Se le cayó el alma a los pies. El ruido y el viento eran un zumbido resonante en sus oídos. El policía militar agarró a Bo de la manga y gritó a Falk:

– Tiene que subir al avión, señor. Y nosotros tenemos que bajar de la escalerilla. Es hora de que su amigo salga de la pista.

Bo dio un paso atrás, pero Falk no se movió; seguía muy aturdido para hacerlo. Se sentía como un toro recién apuntillado en la plaza. Vio los rostros en las ventanillas del avión, todos observándole crispados, mientras los motores rugían como una multitud pidiendo sangre.

– ¿Por qué? -gritó.

Pero Bo no le oía o no lo sabía, y se limitó a negar.

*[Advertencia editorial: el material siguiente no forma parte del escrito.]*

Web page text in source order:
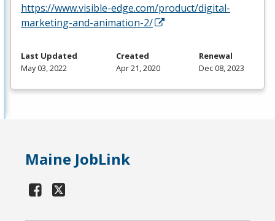
https://www.visible-edge.com/product/digital-
marketing-and-animation-2/
Last Updated
May 03, 2022
Created
Apr 21, 2020
Renewal
Dec 08, 2023
Maine JobLink
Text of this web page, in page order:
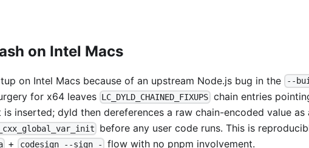
on Intel Macs
on Intel Macs because of an upstream Node.js bug in the
--
for x64 leaves LC_DYLD_CHAINED_FIXUPS chain entries
inserted; dyld then dereferences a raw chain-encoded value as
before any user code runs. This is
+ codesign --sign - flow with no pnpm involvement.
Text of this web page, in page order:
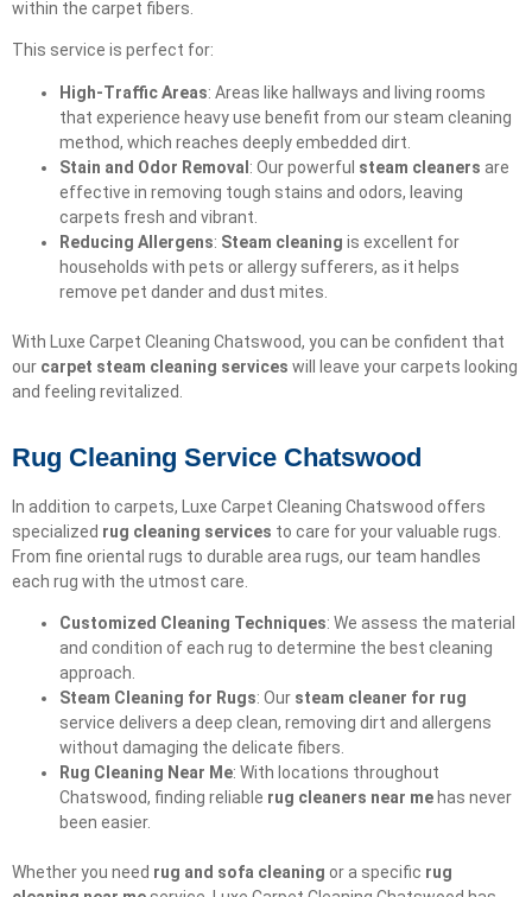
within the carpet fibers.
This service is perfect for:
High-Traffic Areas: Areas like hallways and living rooms
that experience heavy use benefit from our steam cleaning
method, which reaches deeply embedded dirt.
Stain and Odor Removal : Our powerful steam cleaners are
effective in removing tough stains and odors, leaving
carpets fresh and vibrant.
Reducing Allergens: Steam cleaning is excellent for
households with pets or allergy sufferers, as it helps
remove pet dander and dust mites.
With Luxe Carpet Cleaning Chatswood, you can be confident that
our carpet steam cleaning services will leave your carpets looking
and feeling revitalized.
Rug Cleaning Service Chatswood
In addition to carpets, Luxe Carpet Cleaning Chatswood offers
specialized rug cleaning services to care for your valuable rugs.
From fine oriental rugs to durable area rugs, our team handles
each rug with the utmost care.
Customized Cleaning Techniques: We assess the material
and condition of each rug to determine the best cleaning
approach.
Steam Cleaning for Rugs: Our steam cleaner for rug
service delivers a deep clean, removing dirt and allergens
without damaging the delicate fibers.
Rug Cleaning Near Me: With locations throughout
Chatswood, finding reliable rug cleaners near me has never
been easier.
Whether you need rug and sofa cleaning or a specific rug

– Suba al avión, señor. ¡Ahora!

Falk se volvió en silencio y cuando el policía militar le empujó suavemente en la parte inferior de la espalda, no supo si sentirse furioso o traicionado, así que optó por ambas cosas, y un nudo de cólera impotente se le desató en la garganta:

– ¡Basta ya, maldita sea! ¡Quíteme las manos de encima!

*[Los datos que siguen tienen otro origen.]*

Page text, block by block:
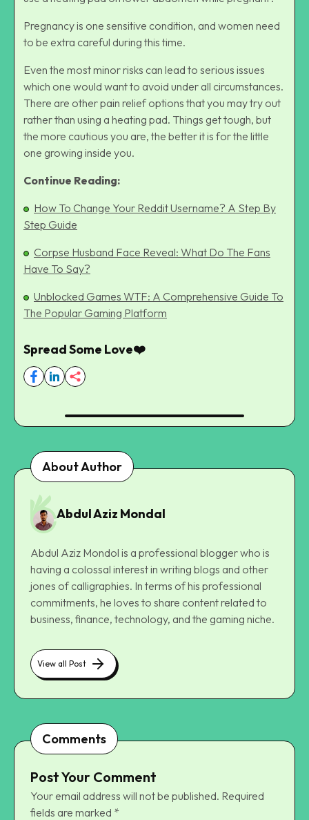
Pregnancy is one sensitive condition, and women need
to be extra careful during this time.
Even the most minor risks can lead to serious issues
which one would want to avoid under all circumstances.
There are other pain relief options that you may try out
rather than using a heating pad. Things get tough, but
the more cautious you are, the better it is for the little
one growing inside you.
Continue Reading:
How To Change Your Reddit Username? A Step By
Step Guide
Corpse Husband Face Reveal: What Do The Fans
Have To Say?
Unblocked Games WTF: A Comprehensive Guide To
The Popular Gaming Platform
Spread Some Love❤️
About Author
Abdul Aziz Mondal
Abdul Aziz Mondol is a professional blogger who is
having a colossal interest in writing blogs and other
jones of calligraphies. In terms of his professional
commitments, he loves to share content related to
business, finance, technology, and the gaming niche.
View all Post
Comments
Post Your Comment
Your email address will not be published. Required
fields are marked *

Subió laboriosamente la escalera, seguido de cerca por el policía. Cuando llegó arriba, se volvió.

– ¡Ya voy!

El policía retrocedió al verle la cara. Una azafata con semblante preocupado salió de la cabina, le tomó del brazo amablemente y le guió al interior, cerrando la puerta. Eso amortiguó el ruido, y Falk se encontró desconcertado frente a los viajeros, soldados y familiares, que le miraban preguntándose qué diablos pasaba.

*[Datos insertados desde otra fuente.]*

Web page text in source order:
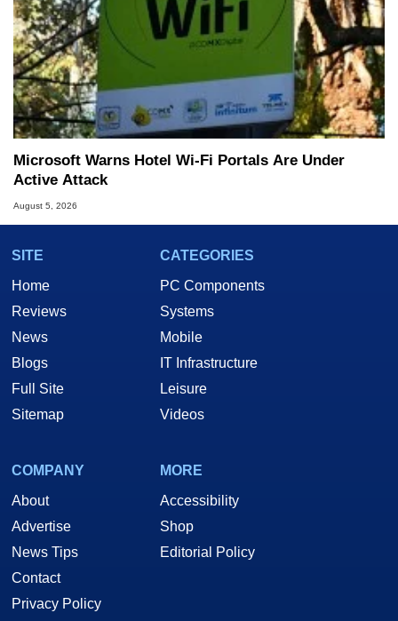
Microsoft Warns Hotel Wi-Fi Portals Are Under
Active Attack
August 5, 2026
SITE
Home
Reviews
News
Blogs
Full Site
Sitemap
CATEGORIES
PC Components
Systems
Mobile
IT Infrastructure
Leisure
Videos
COMPANY
About
Advertise
News Tips
Contact
Privacy Policy
MORE
Accessibility
Shop
Editorial Policy
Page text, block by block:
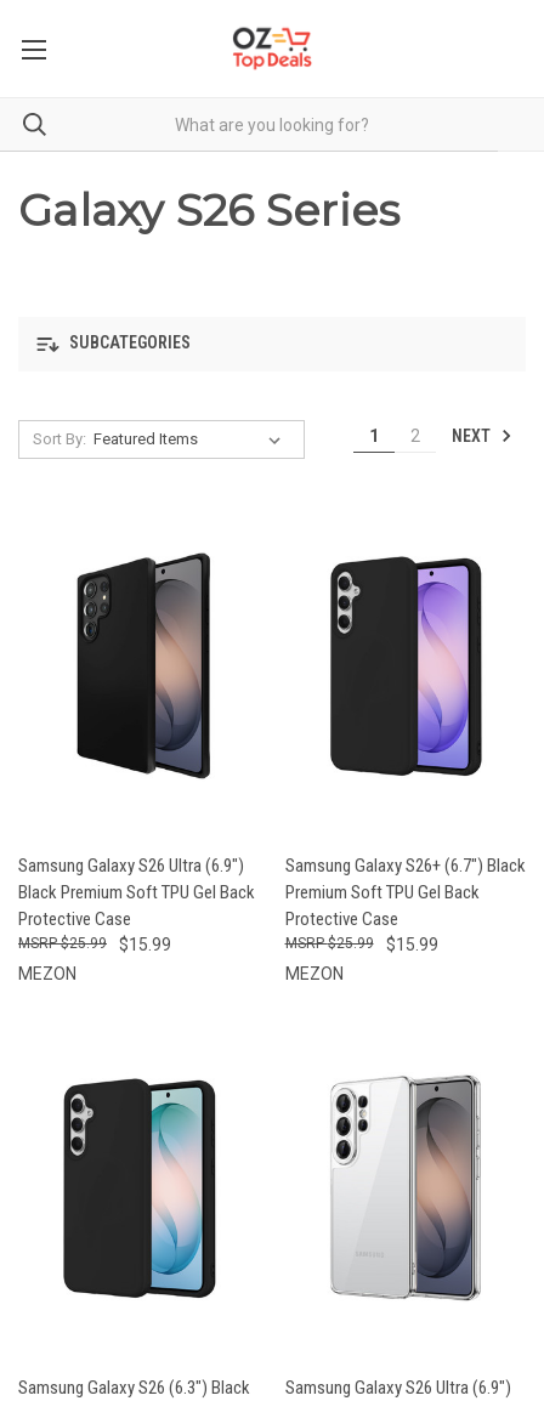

Nada más abrocharse Falk el cinturón, se pusieron en marcha. Entonces, otro pensamiento desencadenó un nuevo arrebato de cólera. No era extraño que Trabert quisiera que se largara. Así podían arrestar a su novia sin problemas e interrogarla todo el fin de semana sin miedo a interferencias. En las últimas veinticuatro horas habían puesto fuera de su alcance a dos de las tres personas con quienes mantenía una relación más estrecha en Gitmo (resultaba extraño reconocer que una de ellas era un prisionero), enviando a una al olvido de la Agencia y a la otra Dios sabía dónde.

Y allí estaba Bo, que podría haber mentido o no en cuanto a que había mantenido la relación de Falk con los cubanos en secreto todos aquellos años. Miró de nuevo la tarjeta que le había dado y leyó el título de apariencia benigna: «Ayudante especial del subsecretario». ¿Él y cuántos más? ¿En cuántos expedientes figuraba ahora el nombre de Falk y hasta qué punto circulaban?

El avión aceleró y luego se inclinó hacia arriba al despegar. Un bebé empezó a gemir dos filas detrás de Falk. Ya somos dos, pequeño. Falk miró por la ventanilla para ver por última vez Gitmo mientras el aparato se ladeaba sobre el mar relumbrante, y se preguntó si volvería a ver aquel lugar. Si se lo hubiese planteado unos días antes, habría dicho hasta nunca y habría abierto una cerveza fresca. Ahora le parecía absolutamente decisivo regresar como fuese, tanto si era bien recibido como si no.